Communication through significant symbols is that which renders the intelligent organization of social acts possible. Significant communication, as stated earlier, involves the comprehension of meaning, i.e., the taking of the attitude of others toward one's own gestures. Significant communication among individuals creates a world of common (symbolic) meanings within which further and deliberate social acts are possible. The specifically human social act, in other words, is rooted in the act of significant communication and is, in fact, ordered by the conversation of significant symbols.

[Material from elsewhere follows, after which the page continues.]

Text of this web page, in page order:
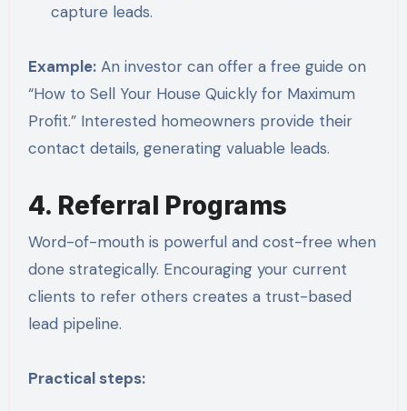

In addition to its role in the organization of the social act, significant communication is also fundamentally involved in the creation of social objects. For it is by way of significant symbols that humans indicate to one another the object relevant to their collective acts. For example, suppose that a group of people has decided on a trip to the zoo. One of the group offers to drive the others in his car; and the others respond by following the driver to his vehicle. The car has thus become an object for all members of the group, and they all make use of it to get to the zoo. Prior to this particular project of going to the zoo, the car did not have the specific significance that it takes on in becoming instrumental in the zoo-trip. The car was, no doubt, an object in some other social act prior to its incorporation into the zoo-trip; but prior to that incorporation, it was not specifically and explicitly a means of transportation to the zoo. Whatever it was, however, would be determined by its role in some social act (e.g., the owner's project of getting to work each day, etc.). It is perhaps needless to point out that the decision to go to the zoo, as well as the decision to use the car in question as a means of transportation, was made through a conversation involving significant symbols. The significant symbol functions here to indicate "some object or other within the field of social behavior, an object of common interest to all the individuals involved in the given social act thus directed toward or upon that object" (Mind, Self and Society 46). The reality that humans experience is, for Mead, very largely socially constructed in a process mediated and facilitated by the use of significant symbols.

 

c. Self and Other

 

The Self as Social Emergent

The self, like the mind, is a social emergent. This social conception of the self, Mead argues, entails that individual selves are the products of social interaction and not the (logical or biological) preconditions of that interaction. Mead contrasts his social theory of the self with individualistic theories of the self (that is, theories that presuppose the priority of selves to social process). "The self is something which has a development; it is not initially there, at birth, but arises in the process of social experience and activity, that is, develops in the given individual as a result of his relations to that process as a whole and to other individuals within that process" (Mind, Self and Society135). Mead's model of society is an organic model in which individuals are related to the social process as bodily parts are related to bodies.

The self is a reflective process — i.e., "it is an object to itself." For Mead, it is the reflexivity of the self that "distinguishes it from other objects and from the body." For the body and other objects are not objects to themselves as the self is.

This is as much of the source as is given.